Work instructions :: Please transcribe exactly, and only, the lines of the data below between the line holding "NetServerComponentSystem: 生成系 [89, 1232]" and the line holding "this . Process", inclusive.

++++++++++

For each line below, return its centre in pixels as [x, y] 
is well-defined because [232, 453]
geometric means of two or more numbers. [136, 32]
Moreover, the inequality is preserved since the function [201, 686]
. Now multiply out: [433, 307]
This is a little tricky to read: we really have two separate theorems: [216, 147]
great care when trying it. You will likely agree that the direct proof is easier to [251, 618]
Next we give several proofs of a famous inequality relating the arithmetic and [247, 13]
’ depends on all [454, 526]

++++++++++

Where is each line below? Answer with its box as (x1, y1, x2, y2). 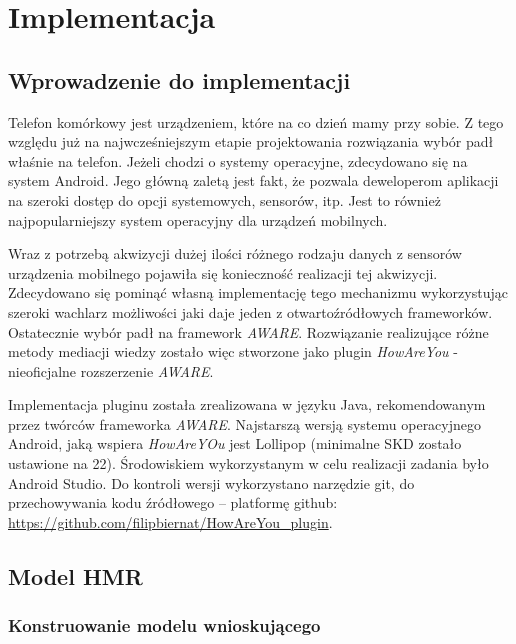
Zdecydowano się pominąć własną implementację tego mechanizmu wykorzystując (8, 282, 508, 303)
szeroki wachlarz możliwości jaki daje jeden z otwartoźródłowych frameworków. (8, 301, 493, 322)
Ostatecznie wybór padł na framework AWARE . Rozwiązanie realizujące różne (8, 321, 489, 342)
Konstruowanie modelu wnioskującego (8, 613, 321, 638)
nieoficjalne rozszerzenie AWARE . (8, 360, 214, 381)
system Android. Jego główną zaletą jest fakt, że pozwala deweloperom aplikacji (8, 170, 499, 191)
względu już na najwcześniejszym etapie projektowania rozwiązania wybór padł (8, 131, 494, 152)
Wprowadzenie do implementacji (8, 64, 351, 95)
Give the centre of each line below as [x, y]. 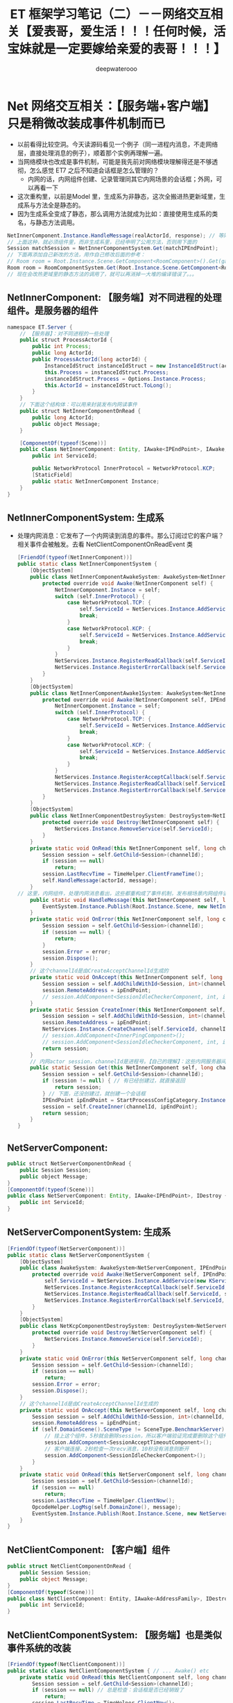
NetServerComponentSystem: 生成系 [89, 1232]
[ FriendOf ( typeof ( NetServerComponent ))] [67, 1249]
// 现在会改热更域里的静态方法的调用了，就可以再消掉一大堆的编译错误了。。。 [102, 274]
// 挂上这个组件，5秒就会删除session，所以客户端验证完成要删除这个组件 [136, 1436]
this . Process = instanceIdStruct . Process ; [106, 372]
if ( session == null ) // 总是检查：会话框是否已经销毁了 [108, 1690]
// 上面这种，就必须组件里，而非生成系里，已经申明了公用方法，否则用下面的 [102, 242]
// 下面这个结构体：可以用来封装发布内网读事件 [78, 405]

++++++++++

Solution for this problem ::
NetServerComponentSystem: 生成系 [89, 1232]
[ FriendOf ( typeof ( NetServerComponent ))] [67, 1249]
// 现在会改热更域里的静态方法的调用了，就可以再消掉一大堆的编译错误了。。。 [102, 274]
// 挂上这个组件，5秒就会删除session，所以客户端验证完成要删除这个组件 [136, 1436]
this . Process = instanceIdStruct . Process ; [106, 372]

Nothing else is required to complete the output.